Shakes or smoothies are a way to get in calories, protein, and fluid anytime.

Cancer comes with many side effects. Appetite loss is one of them – and a common one at that. In people with cancer, a loss of appetite can stem from the cancer itself; anxiety or depression due to the diagnosis and its treatment; and, of course, cancer treatment, particu­larly chemotherapy and radiation.

When you have cancer, it isn’t enough that your days be filled with medical appointments, chemo infu­sions, and getting poked and prodded by doctors and nurses, but you’re also encouraged – even expected – to maintain your weight and eat as “normal” as possible. Regardless of whether you have some pounds to spare, weight loss during cancer treat­ment can have a negative impact on treatment side effects, speed of recov­ery, and survival rates. So, how do you get the calories you need when you’re exhausted from treatment and busy shuttling to appointment after appointment?

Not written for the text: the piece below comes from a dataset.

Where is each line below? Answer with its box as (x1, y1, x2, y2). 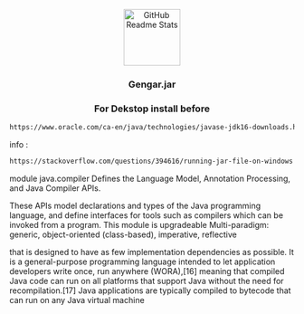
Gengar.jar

Here are some simple tips and tricks to help you eat well during cancer treat­ment, even if it’s left you with little to no appetite.

♦ Eat often.
Eating every two to three hours will maximize your calorie intake, helping you preserve muscle mass and weight. Cancer and its treatment in­crease your protein and calorie needs. So, if the thought of a small meal or snack is too much, try to take one or two bites of high-calorie, protein-rich foods every hour.

Don’t follow the routine of eating breakfast, lunch, and dinner.
Set a timer to remind yourself to eat and drink.

♦ Eat by the clock.
Don’t follow the routine of eating breakfast, lunch, and dinner. Set a timer or use breaks be­tween television shows to remind yourself to eat and drink.

♦ Drink plenty of fluids.
During meals, drink enough fluid to comfortably swallow while eating. And try to drink fluids between meals, as well. If water tastes off, try flavored seltzer water, diluted sports drinks or juices, herbal teas, or other noncaffeinated beverages to help meet your fluid needs. Soups, popsicles, gelatin, and even ice cream count for fluids, too. If you’re sensitive to hot and cold temperatures, allow liquids to come to room temperature before drinking them. In a pinch, you can quickly warm up liquids in the microwave so you can drink them comfortably.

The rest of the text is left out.